Knowledge is the second risk. Many companies try to save money by cutting agency scope, then discover the agency still holds the map. Your team may have the source code, but not the release steps, rollback plan, background jobs, monitoring alerts, vendor approvals, or the full list of services that keep the product alive.

That gap gets expensive fast. Marketing plans a launch, but nobody on your side can publish the mobile update. A payment bug appears, but your team cannot find the right server or secret. Your in-house team fixes the issue, but nobody can deploy it safely.

AI makes this gap easier to see. An internal team can use AI to write code faster, review pull requests, and draft docs. AI cannot recover an account your company never owned. It also cannot guess missing release steps well enough to protect production.

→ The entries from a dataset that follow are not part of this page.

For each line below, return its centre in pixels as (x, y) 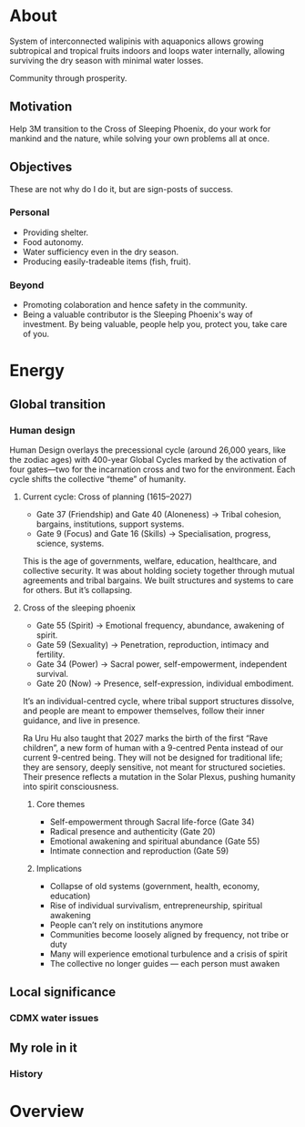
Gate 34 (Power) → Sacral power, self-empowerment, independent (162, 664)
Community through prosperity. (68, 77)
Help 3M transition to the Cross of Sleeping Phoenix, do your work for (140, 128)
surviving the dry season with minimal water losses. (107, 60)
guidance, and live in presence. (81, 721)
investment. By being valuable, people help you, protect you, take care (155, 324)
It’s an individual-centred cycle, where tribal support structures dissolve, (158, 702)
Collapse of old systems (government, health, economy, (155, 886)
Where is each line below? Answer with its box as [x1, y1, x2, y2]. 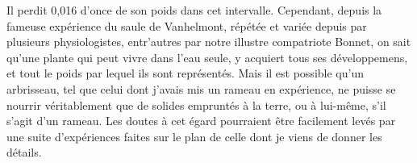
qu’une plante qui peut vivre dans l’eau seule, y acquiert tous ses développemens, [6, 48, 408, 65]
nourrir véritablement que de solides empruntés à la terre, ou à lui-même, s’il [6, 96, 386, 113]
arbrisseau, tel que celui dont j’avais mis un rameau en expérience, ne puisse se [6, 80, 396, 97]
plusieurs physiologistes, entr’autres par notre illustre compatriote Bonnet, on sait [6, 33, 411, 50]
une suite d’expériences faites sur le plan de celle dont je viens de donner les [6, 127, 382, 144]
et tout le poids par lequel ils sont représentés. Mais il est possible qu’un [6, 65, 364, 81]
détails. [6, 144, 42, 161]
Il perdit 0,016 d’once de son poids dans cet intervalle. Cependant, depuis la [6, 2, 382, 18]
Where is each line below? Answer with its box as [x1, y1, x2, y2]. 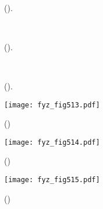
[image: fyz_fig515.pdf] [4, 176, 100, 184]
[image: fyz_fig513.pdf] [4, 100, 100, 109]
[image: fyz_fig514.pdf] [4, 138, 100, 147]

Cost cuts fail when control stays outside the company. If the agency still owns repo admin access, production approvals, or release knowledge, you have not really brought the work back in-house. You have only changed who sends the invoice.

Real control starts with ownership. When your company holds the repos, release rights, credentials, and runbooks, you can reduce agency time without freezing delivery.

What to take back first

Start with anything that lets someone ship, block, or break production. If an agency still controls those parts, you do not fully control delivery, even if your team already has the code.

Many teams think source code is the whole handover. It is not. Code without admin access, release rights, and written steps is just a snapshot. You can read it, but you may not be able to deploy a fix when something goes wrong.

A good handover starts with ownership, not documentation. Take back the accounts and permissions that decide who can push changes live. In practice, that means repo ownership and admin rights first, then cloud accounts, DNS, mobile app store access, CI pipelines, build secrets, package registries, monitoring, backups, and restore rights. Only after that should you rely on written release and rollback instructions.

Repository access comes first because everything else depends on it. Make sure your company owns the main organization, not just a copied repo under an agency account. Check branch protections, deploy keys, webhooks, and who can approve merges.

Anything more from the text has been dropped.